To solve the problem, we need to find the value of \( \lambda \) such that a circle passes through the points of intersection of the lines \( 2x - y + 1 = 0 \) and \( x + \lambda y - 3 = 0 \) with the axes of reference.
### Step 1: Find the points of intersection of the lines with the axes.
1. **For the line \( 2x - y + 1 = 0 \)**:
- To find the x-intercept, set \( y = 0 \):
\[
2x + 1 = 0 \implies x = -\frac{1}{2}
\]
So, the x-intercept is \( (-\frac{1}{2}, 0) \).
- To find the y-intercept, set \( x = 0 \):
\[
-y + 1 = 0 \implies y = 1
\]
So, the y-intercept is \( (0, 1) \).
2. **For the line \( x + \lambda y - 3 = 0 \)**:
- To find the x-intercept, set \( y = 0 \):
\[
x - 3 = 0 \implies x = 3
\]
So, the x-intercept is \( (3, 0) \).
- To find the y-intercept, set \( x = 0 \):
\[
\lambda y - 3 = 0 \implies y = \frac{3}{\lambda}
\]
So, the y-intercept is \( (0, \frac{3}{\lambda}) \).

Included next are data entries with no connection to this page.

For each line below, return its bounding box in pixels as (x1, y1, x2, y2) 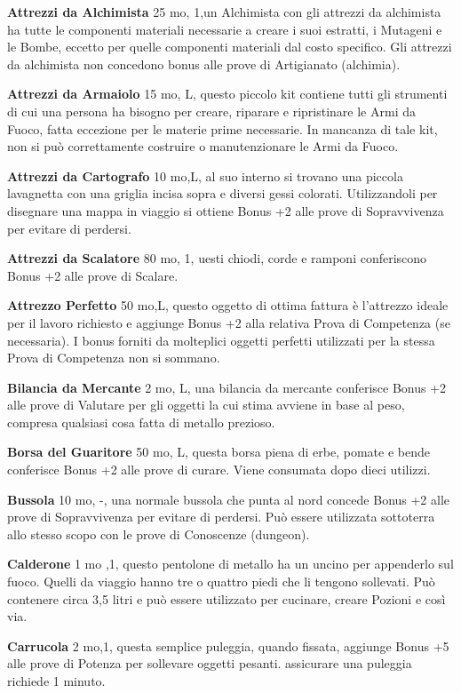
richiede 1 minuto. (7, 672, 106, 689)
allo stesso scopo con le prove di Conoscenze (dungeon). (7, 524, 310, 543)
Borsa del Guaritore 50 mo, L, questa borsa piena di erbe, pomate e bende (7, 442, 430, 461)
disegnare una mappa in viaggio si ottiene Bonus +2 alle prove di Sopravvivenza (7, 201, 444, 219)
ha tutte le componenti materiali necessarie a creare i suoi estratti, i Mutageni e (7, 20, 442, 38)
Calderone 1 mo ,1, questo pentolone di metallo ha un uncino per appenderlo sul (7, 554, 454, 573)
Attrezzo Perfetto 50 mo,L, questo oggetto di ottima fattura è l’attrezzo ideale (7, 296, 449, 315)
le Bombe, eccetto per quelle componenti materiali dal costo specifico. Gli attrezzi (7, 37, 452, 56)

### Step 2: Identify the points of intersection.
The points of intersection of the lines with the axes are:
- From the first line: \( (-\frac{1}{2}, 0) \) and \( (0, 1) \)
- From the second line: \( (3, 0) \) and \( (0, \frac{3}{\lambda}) \)
### Step 3: Form the equation of the circle.
The circle that passes through these points can be represented as:
\[
(2x - y + 1)(x + \lambda y - 3) = 0
\]
### Step 4: Expand the equation.
Expanding the equation:
\[
(2x - y + 1)(x + \lambda y - 3) = 0
\]
Using distributive property:
\[
= 2x^2 + 2\lambda xy - 6x - xy - \lambda y^2 + 3y + x + \lambda y - 3 = 0
\]
Combining like terms:
\[
= 2x^2 + (2\lambda - 1)xy - \lambda y^2 - (6 - 3)x + (3 + \lambda)y - 3 = 0
\]
### Step 5: Apply the conditions for the circle.
For the equation to represent a circle, the coefficients of \( x^2 \) and \( y^2 \) must be equal, and the coefficient of \( xy \) must be zero:
1. Coefficient of \( x^2 \) is \( 2 \).
2. Coefficient of \( y^2 \) is \( -\lambda \).
3. Coefficient of \( xy \) is \( (2\lambda - 1) \).
Setting these conditions:
1. \( 2 = -\lambda \) implies \( \lambda = -2 \).
2. \( 2\lambda - 1 = 0 \) implies \( \lambda = \frac{1}{2} \).
### Conclusion
Thus, the values of \( \lambda \) are \( -2 \) and \( \frac{1}{2} \).